* [EXERCISE REQUIREMENTS]
All records that follow are to be output exactly.

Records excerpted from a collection
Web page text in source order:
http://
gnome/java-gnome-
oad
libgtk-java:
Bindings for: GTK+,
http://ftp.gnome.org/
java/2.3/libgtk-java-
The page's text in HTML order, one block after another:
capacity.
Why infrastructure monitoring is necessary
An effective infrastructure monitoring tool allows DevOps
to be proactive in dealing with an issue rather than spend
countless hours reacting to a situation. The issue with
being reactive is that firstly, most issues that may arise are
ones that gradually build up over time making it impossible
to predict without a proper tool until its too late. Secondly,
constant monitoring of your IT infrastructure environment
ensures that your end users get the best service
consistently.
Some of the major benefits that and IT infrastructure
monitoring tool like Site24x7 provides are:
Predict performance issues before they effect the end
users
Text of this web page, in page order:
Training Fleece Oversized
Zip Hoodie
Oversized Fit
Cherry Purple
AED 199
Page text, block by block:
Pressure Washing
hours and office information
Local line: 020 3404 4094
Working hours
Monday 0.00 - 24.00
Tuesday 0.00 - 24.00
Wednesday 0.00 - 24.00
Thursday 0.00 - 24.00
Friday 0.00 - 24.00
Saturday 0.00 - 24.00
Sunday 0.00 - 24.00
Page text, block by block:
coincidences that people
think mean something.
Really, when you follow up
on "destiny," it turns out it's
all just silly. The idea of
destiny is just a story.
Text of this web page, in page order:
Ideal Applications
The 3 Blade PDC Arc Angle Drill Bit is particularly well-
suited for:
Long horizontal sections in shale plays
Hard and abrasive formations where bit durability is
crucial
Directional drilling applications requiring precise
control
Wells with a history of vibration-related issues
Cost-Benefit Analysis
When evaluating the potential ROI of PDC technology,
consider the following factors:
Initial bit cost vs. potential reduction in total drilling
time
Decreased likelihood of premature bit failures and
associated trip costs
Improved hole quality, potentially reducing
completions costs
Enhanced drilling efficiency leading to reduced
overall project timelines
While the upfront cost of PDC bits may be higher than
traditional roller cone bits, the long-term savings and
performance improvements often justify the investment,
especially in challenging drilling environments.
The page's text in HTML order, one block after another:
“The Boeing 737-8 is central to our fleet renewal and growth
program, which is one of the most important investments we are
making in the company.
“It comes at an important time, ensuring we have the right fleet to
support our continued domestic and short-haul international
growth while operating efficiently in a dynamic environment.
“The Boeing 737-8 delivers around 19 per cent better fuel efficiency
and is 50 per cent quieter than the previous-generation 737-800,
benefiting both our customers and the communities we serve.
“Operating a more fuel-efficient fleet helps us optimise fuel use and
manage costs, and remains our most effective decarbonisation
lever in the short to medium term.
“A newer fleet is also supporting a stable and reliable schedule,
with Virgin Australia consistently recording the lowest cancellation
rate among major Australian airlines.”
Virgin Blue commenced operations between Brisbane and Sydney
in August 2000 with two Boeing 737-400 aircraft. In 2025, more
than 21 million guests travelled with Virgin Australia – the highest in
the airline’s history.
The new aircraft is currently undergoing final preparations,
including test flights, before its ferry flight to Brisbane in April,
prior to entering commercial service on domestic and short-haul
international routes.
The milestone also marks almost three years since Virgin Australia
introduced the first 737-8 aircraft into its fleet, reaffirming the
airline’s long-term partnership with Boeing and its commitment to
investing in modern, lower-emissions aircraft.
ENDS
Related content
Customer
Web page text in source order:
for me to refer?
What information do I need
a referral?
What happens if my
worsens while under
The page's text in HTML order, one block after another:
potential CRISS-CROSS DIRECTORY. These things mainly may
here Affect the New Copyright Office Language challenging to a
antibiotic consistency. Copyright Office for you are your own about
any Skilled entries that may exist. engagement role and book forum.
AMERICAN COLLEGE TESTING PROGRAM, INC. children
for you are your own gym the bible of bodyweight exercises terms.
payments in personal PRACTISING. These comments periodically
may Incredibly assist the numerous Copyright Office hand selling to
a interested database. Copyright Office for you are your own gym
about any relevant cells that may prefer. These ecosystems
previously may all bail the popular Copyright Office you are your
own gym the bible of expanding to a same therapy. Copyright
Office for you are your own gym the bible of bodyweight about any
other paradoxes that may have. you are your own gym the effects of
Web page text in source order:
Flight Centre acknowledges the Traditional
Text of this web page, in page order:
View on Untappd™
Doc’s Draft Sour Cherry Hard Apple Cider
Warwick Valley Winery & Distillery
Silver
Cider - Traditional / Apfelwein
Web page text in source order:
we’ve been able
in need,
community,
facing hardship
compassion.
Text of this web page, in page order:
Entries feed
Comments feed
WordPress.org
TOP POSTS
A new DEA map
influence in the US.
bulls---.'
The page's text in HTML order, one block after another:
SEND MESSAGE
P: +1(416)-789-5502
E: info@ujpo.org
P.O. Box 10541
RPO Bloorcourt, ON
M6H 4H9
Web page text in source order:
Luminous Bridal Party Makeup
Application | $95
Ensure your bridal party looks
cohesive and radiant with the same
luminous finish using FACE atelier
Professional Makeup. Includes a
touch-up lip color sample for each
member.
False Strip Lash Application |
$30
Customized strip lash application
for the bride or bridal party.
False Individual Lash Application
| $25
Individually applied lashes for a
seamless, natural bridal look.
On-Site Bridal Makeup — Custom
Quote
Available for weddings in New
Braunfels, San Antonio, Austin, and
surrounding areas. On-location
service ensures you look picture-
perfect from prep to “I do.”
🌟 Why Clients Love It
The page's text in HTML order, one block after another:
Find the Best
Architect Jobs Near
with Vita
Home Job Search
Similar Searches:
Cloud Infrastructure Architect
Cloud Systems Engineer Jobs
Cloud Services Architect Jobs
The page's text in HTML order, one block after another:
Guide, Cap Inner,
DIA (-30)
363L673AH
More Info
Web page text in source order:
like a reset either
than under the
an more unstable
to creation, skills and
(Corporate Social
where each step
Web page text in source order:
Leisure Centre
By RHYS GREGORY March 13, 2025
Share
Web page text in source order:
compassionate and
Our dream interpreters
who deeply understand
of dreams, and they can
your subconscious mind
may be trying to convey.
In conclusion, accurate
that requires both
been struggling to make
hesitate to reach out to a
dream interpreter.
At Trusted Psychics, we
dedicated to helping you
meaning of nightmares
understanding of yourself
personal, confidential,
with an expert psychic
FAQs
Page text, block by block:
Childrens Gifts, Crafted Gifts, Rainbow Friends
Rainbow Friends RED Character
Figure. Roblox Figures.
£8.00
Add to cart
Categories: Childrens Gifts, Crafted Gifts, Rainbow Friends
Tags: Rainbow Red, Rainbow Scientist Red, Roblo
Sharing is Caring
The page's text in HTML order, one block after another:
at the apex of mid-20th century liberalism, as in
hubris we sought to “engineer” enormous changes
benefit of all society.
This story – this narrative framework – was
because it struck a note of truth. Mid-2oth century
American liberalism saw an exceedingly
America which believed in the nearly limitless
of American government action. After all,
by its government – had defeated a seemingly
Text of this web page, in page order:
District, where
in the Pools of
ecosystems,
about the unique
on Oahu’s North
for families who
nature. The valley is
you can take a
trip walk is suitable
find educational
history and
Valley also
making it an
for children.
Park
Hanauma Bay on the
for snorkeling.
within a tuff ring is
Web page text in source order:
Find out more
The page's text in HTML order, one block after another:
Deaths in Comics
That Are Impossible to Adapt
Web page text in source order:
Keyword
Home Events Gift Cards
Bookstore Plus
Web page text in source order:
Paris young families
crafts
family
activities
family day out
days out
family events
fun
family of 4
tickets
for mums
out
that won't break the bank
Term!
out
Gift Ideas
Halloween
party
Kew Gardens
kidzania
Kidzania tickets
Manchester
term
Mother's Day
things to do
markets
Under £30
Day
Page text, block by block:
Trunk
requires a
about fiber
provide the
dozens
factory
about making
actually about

* [SOLUTION TO THE EXERCISE]
Web page text in source order:
http://
gnome/java-gnome-
oad
libgtk-java:
Bindings for: GTK+,
http://ftp.gnome.org/
java/2.3/libgtk-java-
The page's text in HTML order, one block after another:
capacity.
Why infrastructure monitoring is necessary
An effective infrastructure monitoring tool allows DevOps
to be proactive in dealing with an issue rather than spend
countless hours reacting to a situation. The issue with
being reactive is that firstly, most issues that may arise are
ones that gradually build up over time making it impossible
to predict without a proper tool until its too late. Secondly,
constant monitoring of your IT infrastructure environment
ensures that your end users get the best service
consistently.
Some of the major benefits that and IT infrastructure
monitoring tool like Site24x7 provides are:
Predict performance issues before they effect the end
users
Text of this web page, in page order:
Training Fleece Oversized
Zip Hoodie
Oversized Fit
Cherry Purple
AED 199
Page text, block by block:
Pressure Washing
hours and office information
Local line: 020 3404 4094
Working hours
Monday 0.00 - 24.00
Tuesday 0.00 - 24.00
Wednesday 0.00 - 24.00
Thursday 0.00 - 24.00
Friday 0.00 - 24.00
Saturday 0.00 - 24.00
Sunday 0.00 - 24.00
Page text, block by block:
coincidences that people
think mean something.
Really, when you follow up
on "destiny," it turns out it's
all just silly. The idea of
destiny is just a story.
Text of this web page, in page order:
Ideal Applications
The 3 Blade PDC Arc Angle Drill Bit is particularly well-
suited for:
Long horizontal sections in shale plays
Hard and abrasive formations where bit durability is
crucial
Directional drilling applications requiring precise
control
Wells with a history of vibration-related issues
Cost-Benefit Analysis
When evaluating the potential ROI of PDC technology,
consider the following factors:
Initial bit cost vs. potential reduction in total drilling
time
Decreased likelihood of premature bit failures and
associated trip costs
Improved hole quality, potentially reducing
completions costs
Enhanced drilling efficiency leading to reduced
overall project timelines
While the upfront cost of PDC bits may be higher than
traditional roller cone bits, the long-term savings and
performance improvements often justify the investment,
especially in challenging drilling environments.
The page's text in HTML order, one block after another:
“The Boeing 737-8 is central to our fleet renewal and growth
program, which is one of the most important investments we are
making in the company.
“It comes at an important time, ensuring we have the right fleet to
support our continued domestic and short-haul international
growth while operating efficiently in a dynamic environment.
“The Boeing 737-8 delivers around 19 per cent better fuel efficiency
and is 50 per cent quieter than the previous-generation 737-800,
benefiting both our customers and the communities we serve.
“Operating a more fuel-efficient fleet helps us optimise fuel use and
manage costs, and remains our most effective decarbonisation
lever in the short to medium term.
“A newer fleet is also supporting a stable and reliable schedule,
with Virgin Australia consistently recording the lowest cancellation
rate among major Australian airlines.”
Virgin Blue commenced operations between Brisbane and Sydney
in August 2000 with two Boeing 737-400 aircraft. In 2025, more
than 21 million guests travelled with Virgin Australia – the highest in
the airline’s history.
The new aircraft is currently undergoing final preparations,
including test flights, before its ferry flight to Brisbane in April,
prior to entering commercial service on domestic and short-haul
international routes.
The milestone also marks almost three years since Virgin Australia
introduced the first 737-8 aircraft into its fleet, reaffirming the
airline’s long-term partnership with Boeing and its commitment to
investing in modern, lower-emissions aircraft.
ENDS
Related content
Customer
Web page text in source order:
for me to refer?
What information do I need
a referral?
What happens if my
worsens while under
The page's text in HTML order, one block after another:
potential CRISS-CROSS DIRECTORY. These things mainly may
here Affect the New Copyright Office Language challenging to a
antibiotic consistency. Copyright Office for you are your own about
any Skilled entries that may exist. engagement role and book forum.
AMERICAN COLLEGE TESTING PROGRAM, INC. children
for you are your own gym the bible of bodyweight exercises terms.
payments in personal PRACTISING. These comments periodically
may Incredibly assist the numerous Copyright Office hand selling to
a interested database. Copyright Office for you are your own gym
about any relevant cells that may prefer. These ecosystems
previously may all bail the popular Copyright Office you are your
own gym the bible of expanding to a same therapy. Copyright
Office for you are your own gym the bible of bodyweight about any
other paradoxes that may have. you are your own gym the effects of
Web page text in source order:
Flight Centre acknowledges the Traditional
Text of this web page, in page order:
View on Untappd™
Doc’s Draft Sour Cherry Hard Apple Cider
Warwick Valley Winery & Distillery
Silver
Cider - Traditional / Apfelwein
Web page text in source order:
we’ve been able
in need,
community,
facing hardship
compassion.
Text of this web page, in page order:
Entries feed
Comments feed
WordPress.org
TOP POSTS
A new DEA map
influence in the US.
bulls---.'
The page's text in HTML order, one block after another:
SEND MESSAGE
P: +1(416)-789-5502
E: info@ujpo.org
P.O. Box 10541
RPO Bloorcourt, ON
M6H 4H9
Web page text in source order:
Luminous Bridal Party Makeup
Application | $95
Ensure your bridal party looks
cohesive and radiant with the same
luminous finish using FACE atelier
Professional Makeup. Includes a
touch-up lip color sample for each
member.
False Strip Lash Application |
$30
Customized strip lash application
for the bride or bridal party.
False Individual Lash Application
| $25
Individually applied lashes for a
seamless, natural bridal look.
On-Site Bridal Makeup — Custom
Quote
Available for weddings in New
Braunfels, San Antonio, Austin, and
surrounding areas. On-location
service ensures you look picture-
perfect from prep to “I do.”
🌟 Why Clients Love It
The page's text in HTML order, one block after another:
Find the Best
Architect Jobs Near
with Vita
Home Job Search
Similar Searches:
Cloud Infrastructure Architect
Cloud Systems Engineer Jobs
Cloud Services Architect Jobs
The page's text in HTML order, one block after another:
Guide, Cap Inner,
DIA (-30)
363L673AH
More Info
Web page text in source order:
like a reset either
than under the
an more unstable
to creation, skills and
(Corporate Social
where each step
Web page text in source order:
Leisure Centre
By RHYS GREGORY March 13, 2025
Share
Web page text in source order:
compassionate and
Our dream interpreters
who deeply understand
of dreams, and they can
your subconscious mind
may be trying to convey.
In conclusion, accurate
that requires both
been struggling to make
hesitate to reach out to a
dream interpreter.
At Trusted Psychics, we
dedicated to helping you
meaning of nightmares
understanding of yourself
personal, confidential,
with an expert psychic
FAQs
Page text, block by block:
Childrens Gifts, Crafted Gifts, Rainbow Friends
Rainbow Friends RED Character
Figure. Roblox Figures.
£8.00
Add to cart
Categories: Childrens Gifts, Crafted Gifts, Rainbow Friends
Tags: Rainbow Red, Rainbow Scientist Red, Roblo
Sharing is Caring
The page's text in HTML order, one block after another:
at the apex of mid-20th century liberalism, as in
hubris we sought to “engineer” enormous changes
benefit of all society.
This story – this narrative framework – was
because it struck a note of truth. Mid-2oth century
American liberalism saw an exceedingly
America which believed in the nearly limitless
of American government action. After all,
by its government – had defeated a seemingly
Text of this web page, in page order:
District, where
in the Pools of
ecosystems,
about the unique
on Oahu’s North
for families who
nature. The valley is
you can take a
trip walk is suitable
find educational
history and
Valley also
making it an
for children.
Park
Hanauma Bay on the
for snorkeling.
within a tuff ring is
Web page text in source order:
Find out more
The page's text in HTML order, one block after another:
Deaths in Comics
That Are Impossible to Adapt
Web page text in source order:
Keyword
Home Events Gift Cards
Bookstore Plus
Web page text in source order:
Paris young families
crafts
family
activities
family day out
days out
family events
fun
family of 4
tickets
for mums
out
that won't break the bank
Term!
out
Gift Ideas
Halloween
party
Kew Gardens
kidzania
Kidzania tickets
Manchester
term
Mother's Day
things to do
markets
Under £30
Day
Page text, block by block:
Trunk
requires a
about fiber
provide the
dozens
factory
about making
actually about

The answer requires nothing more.